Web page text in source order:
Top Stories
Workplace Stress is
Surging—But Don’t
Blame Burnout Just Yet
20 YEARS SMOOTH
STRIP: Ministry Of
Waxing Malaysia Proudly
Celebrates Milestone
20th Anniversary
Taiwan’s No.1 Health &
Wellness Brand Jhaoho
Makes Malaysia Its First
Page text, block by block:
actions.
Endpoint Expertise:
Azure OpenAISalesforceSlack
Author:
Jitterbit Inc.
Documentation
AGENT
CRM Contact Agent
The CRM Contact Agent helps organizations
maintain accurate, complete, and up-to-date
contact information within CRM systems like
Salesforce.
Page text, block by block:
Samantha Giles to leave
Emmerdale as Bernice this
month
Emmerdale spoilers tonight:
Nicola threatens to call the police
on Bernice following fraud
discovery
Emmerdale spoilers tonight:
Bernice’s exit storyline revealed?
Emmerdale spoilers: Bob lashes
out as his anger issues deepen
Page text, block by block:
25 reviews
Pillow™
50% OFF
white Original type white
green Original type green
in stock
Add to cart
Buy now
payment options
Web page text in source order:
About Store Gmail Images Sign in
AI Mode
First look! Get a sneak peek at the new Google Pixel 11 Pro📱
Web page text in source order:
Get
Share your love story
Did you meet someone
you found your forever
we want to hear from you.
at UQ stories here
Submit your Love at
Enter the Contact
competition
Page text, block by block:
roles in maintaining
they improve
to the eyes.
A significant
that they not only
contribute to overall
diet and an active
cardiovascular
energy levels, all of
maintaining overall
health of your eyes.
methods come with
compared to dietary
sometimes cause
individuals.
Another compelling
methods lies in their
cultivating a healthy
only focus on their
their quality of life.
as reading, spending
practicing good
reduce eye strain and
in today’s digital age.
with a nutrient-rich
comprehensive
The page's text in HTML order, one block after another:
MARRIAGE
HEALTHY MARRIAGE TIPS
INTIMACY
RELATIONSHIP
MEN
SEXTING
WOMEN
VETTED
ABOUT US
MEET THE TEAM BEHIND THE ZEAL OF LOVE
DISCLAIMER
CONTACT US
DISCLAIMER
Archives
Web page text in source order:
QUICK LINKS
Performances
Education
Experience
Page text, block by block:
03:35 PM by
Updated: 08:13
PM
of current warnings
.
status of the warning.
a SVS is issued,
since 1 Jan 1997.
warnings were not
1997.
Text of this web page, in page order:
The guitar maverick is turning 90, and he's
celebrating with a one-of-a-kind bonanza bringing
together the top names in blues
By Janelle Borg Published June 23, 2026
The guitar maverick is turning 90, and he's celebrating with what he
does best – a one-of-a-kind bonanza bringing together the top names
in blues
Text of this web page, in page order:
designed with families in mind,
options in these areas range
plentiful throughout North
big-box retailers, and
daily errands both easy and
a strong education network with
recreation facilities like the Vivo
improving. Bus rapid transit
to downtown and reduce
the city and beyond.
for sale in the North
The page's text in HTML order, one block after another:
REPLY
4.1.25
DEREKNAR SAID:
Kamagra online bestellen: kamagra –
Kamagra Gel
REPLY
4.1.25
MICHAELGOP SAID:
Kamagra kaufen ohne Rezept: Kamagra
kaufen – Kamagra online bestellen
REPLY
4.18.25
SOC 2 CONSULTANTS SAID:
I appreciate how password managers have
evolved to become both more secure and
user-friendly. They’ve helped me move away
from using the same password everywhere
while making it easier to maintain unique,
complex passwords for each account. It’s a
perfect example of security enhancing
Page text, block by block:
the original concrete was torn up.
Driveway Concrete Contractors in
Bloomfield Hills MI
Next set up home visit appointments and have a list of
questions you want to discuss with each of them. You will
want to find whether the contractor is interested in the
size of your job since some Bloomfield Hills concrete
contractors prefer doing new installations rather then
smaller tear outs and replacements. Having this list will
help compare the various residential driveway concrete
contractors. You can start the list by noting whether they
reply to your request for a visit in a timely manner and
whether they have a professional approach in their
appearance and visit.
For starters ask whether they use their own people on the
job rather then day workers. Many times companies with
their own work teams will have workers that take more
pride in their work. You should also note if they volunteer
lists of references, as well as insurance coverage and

--------------------------------------------------

*YOUR TASK*: Copy each line of the data above that holds "bonanza".

*SOLVED EXERCISE*:
celebrating with a one-of-a-kind bonanza bringing
does best – a one-of-a-kind bonanza bringing together the top names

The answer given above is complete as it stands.